(Stored records)
###
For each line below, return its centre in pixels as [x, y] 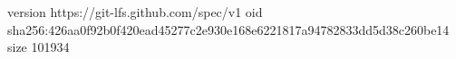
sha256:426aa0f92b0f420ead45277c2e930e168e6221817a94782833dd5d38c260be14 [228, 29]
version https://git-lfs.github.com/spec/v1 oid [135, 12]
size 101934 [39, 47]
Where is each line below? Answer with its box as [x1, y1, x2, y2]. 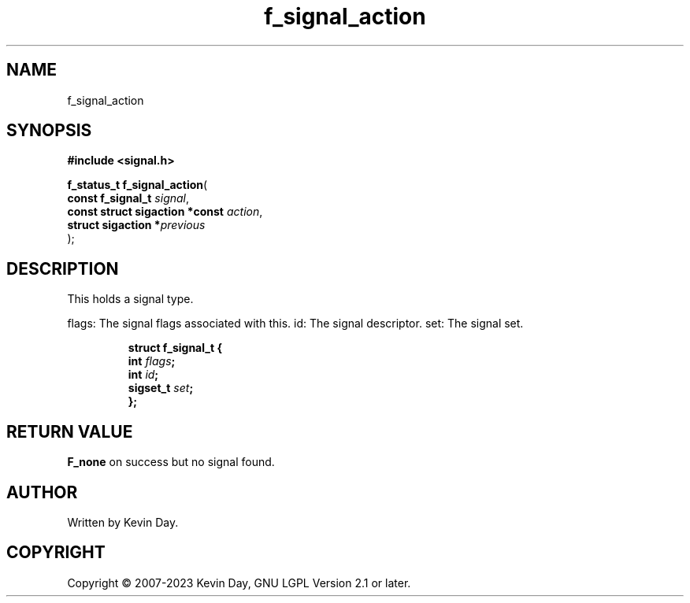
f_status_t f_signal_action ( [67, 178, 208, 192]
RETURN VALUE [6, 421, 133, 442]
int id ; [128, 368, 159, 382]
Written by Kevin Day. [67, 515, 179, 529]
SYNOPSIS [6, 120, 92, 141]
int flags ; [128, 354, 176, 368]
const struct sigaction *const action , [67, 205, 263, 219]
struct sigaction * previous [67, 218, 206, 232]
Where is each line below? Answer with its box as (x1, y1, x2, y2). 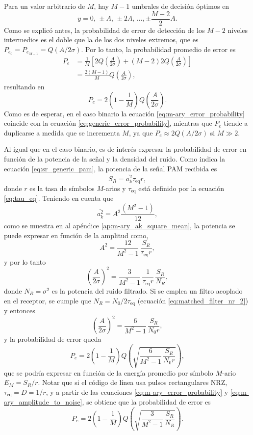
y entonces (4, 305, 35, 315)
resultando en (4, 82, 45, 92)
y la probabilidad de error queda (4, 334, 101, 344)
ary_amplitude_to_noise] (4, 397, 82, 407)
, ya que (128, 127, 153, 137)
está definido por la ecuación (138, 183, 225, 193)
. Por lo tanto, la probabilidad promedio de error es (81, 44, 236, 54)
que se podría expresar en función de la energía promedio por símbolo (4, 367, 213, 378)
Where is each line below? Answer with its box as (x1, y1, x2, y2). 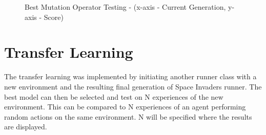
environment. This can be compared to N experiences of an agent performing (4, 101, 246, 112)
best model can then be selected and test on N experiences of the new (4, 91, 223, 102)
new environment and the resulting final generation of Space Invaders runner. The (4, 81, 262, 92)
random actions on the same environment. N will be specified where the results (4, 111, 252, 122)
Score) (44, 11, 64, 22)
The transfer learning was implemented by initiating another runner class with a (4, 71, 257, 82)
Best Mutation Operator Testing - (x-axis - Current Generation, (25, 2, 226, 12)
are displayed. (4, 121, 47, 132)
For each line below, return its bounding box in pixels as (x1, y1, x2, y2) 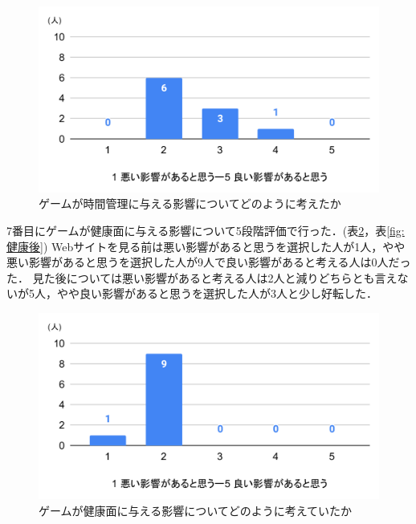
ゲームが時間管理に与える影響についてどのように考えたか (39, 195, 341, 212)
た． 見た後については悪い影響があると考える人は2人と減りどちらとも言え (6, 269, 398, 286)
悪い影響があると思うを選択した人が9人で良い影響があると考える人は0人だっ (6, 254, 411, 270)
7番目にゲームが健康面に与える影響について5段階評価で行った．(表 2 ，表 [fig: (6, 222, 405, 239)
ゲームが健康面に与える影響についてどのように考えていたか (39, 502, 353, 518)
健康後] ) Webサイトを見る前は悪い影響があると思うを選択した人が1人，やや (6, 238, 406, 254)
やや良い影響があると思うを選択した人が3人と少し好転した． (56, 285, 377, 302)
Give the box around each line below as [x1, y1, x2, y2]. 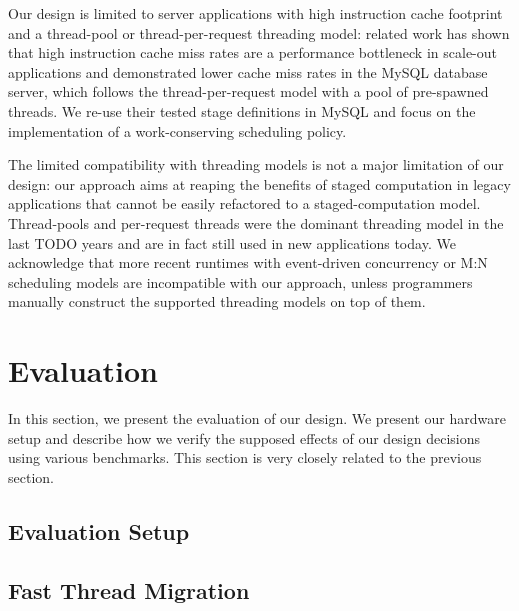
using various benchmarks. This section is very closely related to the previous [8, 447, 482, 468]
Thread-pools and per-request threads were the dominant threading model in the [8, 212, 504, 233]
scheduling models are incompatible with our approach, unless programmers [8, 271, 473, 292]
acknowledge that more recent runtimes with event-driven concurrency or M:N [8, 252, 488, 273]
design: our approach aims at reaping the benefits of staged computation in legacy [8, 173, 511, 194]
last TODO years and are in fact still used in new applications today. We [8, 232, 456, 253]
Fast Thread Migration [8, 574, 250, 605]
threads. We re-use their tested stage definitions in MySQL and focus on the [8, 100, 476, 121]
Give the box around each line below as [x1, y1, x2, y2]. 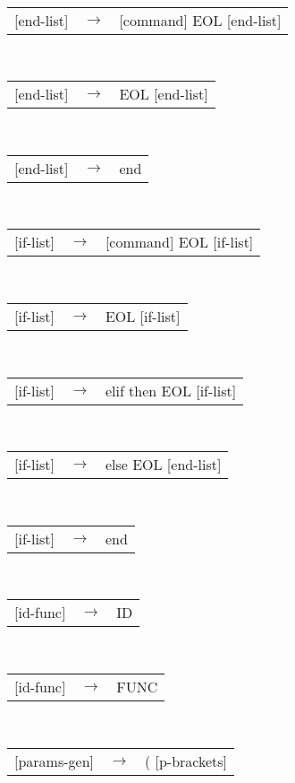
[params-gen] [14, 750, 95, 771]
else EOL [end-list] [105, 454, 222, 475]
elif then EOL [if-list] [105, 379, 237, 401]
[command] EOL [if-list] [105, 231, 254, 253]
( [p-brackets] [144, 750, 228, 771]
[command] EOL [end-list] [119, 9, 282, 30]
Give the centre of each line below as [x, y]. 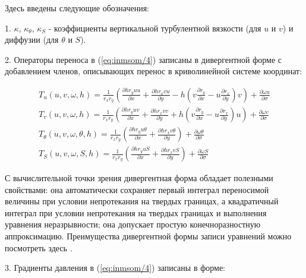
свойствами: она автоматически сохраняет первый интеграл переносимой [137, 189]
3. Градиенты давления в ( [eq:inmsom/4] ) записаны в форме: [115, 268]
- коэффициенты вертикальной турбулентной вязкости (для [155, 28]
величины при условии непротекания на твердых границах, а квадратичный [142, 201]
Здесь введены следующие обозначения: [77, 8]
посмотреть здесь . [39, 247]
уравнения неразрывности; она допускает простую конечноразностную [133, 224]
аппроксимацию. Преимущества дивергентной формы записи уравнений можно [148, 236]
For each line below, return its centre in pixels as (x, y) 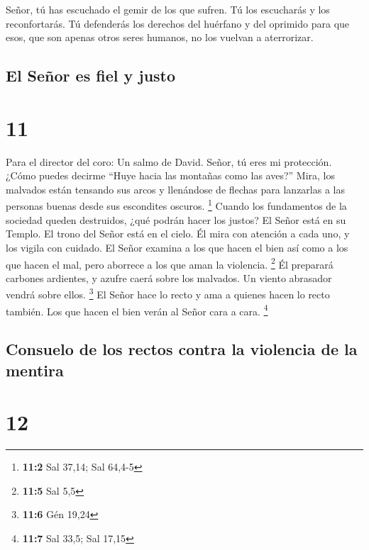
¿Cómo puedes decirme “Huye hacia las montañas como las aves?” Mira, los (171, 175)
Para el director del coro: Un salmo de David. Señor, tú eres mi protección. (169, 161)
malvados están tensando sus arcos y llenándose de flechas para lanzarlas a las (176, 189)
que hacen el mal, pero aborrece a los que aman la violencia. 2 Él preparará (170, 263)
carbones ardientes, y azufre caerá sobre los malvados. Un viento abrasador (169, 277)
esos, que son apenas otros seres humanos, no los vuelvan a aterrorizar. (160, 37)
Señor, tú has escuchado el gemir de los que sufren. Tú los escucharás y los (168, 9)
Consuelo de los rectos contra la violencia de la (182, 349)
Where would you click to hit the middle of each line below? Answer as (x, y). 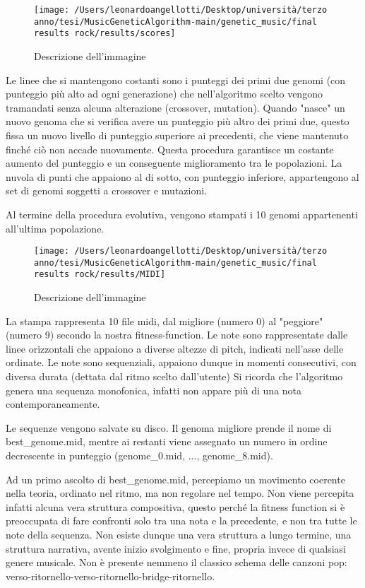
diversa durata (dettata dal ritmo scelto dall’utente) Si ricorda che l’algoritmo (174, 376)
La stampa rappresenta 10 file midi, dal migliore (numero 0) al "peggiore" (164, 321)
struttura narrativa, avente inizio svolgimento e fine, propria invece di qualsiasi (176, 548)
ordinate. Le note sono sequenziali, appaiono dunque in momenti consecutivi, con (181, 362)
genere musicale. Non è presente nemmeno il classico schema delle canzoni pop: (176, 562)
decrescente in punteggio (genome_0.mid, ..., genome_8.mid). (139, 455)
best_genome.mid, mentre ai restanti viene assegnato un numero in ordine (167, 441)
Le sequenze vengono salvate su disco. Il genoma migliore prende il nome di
###
▸ Task objective
Check each line of the records above, and copy those that hold the word "list".

▸ Your solution
else EOL [end-list] [105, 454, 222, 475]
elif then EOL [if-list] [105, 379, 237, 401]
[command] EOL [if-list] [105, 231, 254, 253]
[command] EOL [end-list] [119, 9, 282, 30]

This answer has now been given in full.